Our library also supports Extended Pre-Training (EPT), which is generally useful when users want to train a pretrained model on a large number of samples. The training behaviour of EPT is similar to that of pretraining where users might wanna make sure the models runs through entire corpus of data available and be trained on whole set of tokens without any specific masking.
See below for information on when this document was last updated and the release which supports this feature.
We support training via packing dataset samples by specifing --packing=True in the command line parameters. Users can choose to specify --max_seq_len=<value like 4k/8k> to provide the maxium sequence length of each chunk post packing.

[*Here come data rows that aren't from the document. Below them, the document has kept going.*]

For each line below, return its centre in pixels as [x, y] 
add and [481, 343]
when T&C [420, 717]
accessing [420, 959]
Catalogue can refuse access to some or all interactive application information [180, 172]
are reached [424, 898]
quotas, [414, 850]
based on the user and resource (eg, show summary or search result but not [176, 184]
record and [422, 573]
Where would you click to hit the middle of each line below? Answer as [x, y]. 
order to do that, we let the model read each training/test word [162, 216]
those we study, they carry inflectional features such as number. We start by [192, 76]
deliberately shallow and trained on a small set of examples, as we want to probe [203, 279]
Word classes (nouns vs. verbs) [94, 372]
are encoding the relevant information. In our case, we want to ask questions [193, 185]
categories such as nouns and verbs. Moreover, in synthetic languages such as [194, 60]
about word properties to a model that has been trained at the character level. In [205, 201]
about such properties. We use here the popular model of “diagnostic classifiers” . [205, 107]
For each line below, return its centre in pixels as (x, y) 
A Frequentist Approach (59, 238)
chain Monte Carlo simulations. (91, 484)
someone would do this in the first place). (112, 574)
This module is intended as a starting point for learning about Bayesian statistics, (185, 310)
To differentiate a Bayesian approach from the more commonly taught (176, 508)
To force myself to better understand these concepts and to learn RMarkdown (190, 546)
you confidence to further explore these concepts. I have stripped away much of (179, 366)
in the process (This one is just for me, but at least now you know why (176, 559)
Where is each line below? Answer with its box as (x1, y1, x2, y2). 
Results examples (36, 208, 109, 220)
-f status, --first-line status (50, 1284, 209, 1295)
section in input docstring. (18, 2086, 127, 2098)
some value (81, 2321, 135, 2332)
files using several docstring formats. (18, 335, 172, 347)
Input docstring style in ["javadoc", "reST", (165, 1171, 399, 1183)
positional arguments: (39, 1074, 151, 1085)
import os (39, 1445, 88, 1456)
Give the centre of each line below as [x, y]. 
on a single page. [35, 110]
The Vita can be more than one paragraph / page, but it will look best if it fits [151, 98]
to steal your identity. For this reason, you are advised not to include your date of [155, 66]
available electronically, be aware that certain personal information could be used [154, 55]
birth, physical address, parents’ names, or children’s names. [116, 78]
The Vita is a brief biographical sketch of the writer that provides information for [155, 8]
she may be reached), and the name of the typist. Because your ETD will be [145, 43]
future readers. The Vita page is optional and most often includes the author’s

We provide below details on how to use different style of datasets with the library.
Users can pass a single dataset to the library by using a data_config.
Lets say you have a JSONL data file which contains text to be trained on in each line that you want to perform EPT on, you can create a data_config for the dataset in this manner,
Example dataset,
{"text":"I am one sample which doesn't exceed the max seq length"}
{"text":"I am also another sample which doesn't exceed the max seq length"}
...
Sample data config for the above use case.
dataprocessor:
type: default
streaming: false
datasets:
- name: apply_custom_jinja_template
data_paths:
- "FILE_PATH"
data_handlers:
- name: apply_custom_jinja_template
arguments:
remove_columns: all
batched: false
fn_kwargs:
formatted_text_column_name: "formatted_text"
template: '{{element["text"]}}{{eos_token}}'
- name: tokenize
arguments:
remove_columns: all
batched: false
fn_kwargs:
text_column_name: "formatted_text"
truncation: false
max_length: 4096
And the commandline passed to the library should include following.
--data_config_path <path to the data config> --packing=True --max_seq_len 8192
Please note that for non tokenized dataset our code adds EOS_TOKEN to the lines, for e.g. text column before tokenizing and passing that as a dataset.
If a user wants to utilize multiple datasets and want to sample the datasets. This can be achieved by specifying multiple datasets in the data config with different sampling ratios.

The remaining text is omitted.